──────── THE RECORDS

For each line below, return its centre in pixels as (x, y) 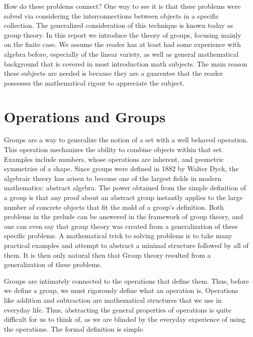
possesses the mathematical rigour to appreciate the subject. (94, 82)
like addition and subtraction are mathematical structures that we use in (113, 300)
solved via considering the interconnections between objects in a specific (111, 15)
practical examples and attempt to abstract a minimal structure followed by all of (126, 245)
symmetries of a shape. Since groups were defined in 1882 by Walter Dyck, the (121, 168)
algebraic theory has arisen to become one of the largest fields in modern (113, 178)
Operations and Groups (85, 116)
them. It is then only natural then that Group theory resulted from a (107, 255)
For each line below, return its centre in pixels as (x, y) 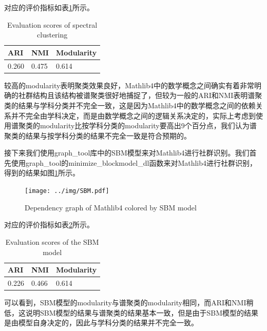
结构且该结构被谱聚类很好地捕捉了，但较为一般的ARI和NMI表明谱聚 (147, 95)
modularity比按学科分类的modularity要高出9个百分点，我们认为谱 (148, 125)
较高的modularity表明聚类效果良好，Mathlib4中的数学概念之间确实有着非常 (129, 85)
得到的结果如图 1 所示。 (42, 173)
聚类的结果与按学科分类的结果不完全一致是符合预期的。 (98, 135)
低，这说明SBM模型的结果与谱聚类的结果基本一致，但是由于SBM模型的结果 (131, 312)
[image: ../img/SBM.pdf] (67, 191)
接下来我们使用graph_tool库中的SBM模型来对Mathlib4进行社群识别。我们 (127, 153)
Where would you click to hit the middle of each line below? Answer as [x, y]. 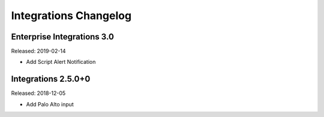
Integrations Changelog [71, 16]
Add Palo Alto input [50, 104]
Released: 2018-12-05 [38, 93]
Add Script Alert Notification [61, 62]
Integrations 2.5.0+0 [51, 79]
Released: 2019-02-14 [38, 51]
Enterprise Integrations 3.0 [62, 37]
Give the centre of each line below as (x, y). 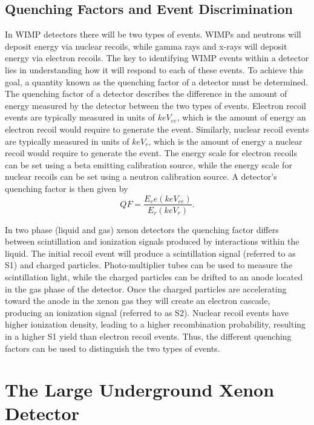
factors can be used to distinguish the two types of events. (113, 348)
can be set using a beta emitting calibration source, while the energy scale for (149, 164)
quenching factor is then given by (67, 188)
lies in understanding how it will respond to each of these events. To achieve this (154, 69)
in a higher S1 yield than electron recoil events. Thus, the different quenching (148, 336)
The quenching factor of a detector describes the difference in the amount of (146, 94)
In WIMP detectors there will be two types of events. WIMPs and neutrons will (153, 34)
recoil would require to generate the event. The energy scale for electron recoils (151, 153)

────────────────

WORK ITEM: All lines from the first in the listing above to the line containing "solved via considering", inclusive, go in the output exactly as they are; no pictures go in.

WORKED SOLUTION:
For each line below, return its centre in pixels as (x, y) 
possesses the mathematical rigour to appreciate the subject. (94, 82)
like addition and subtraction are mathematical structures that we use in (113, 300)
solved via considering the interconnections between objects in a specific (111, 15)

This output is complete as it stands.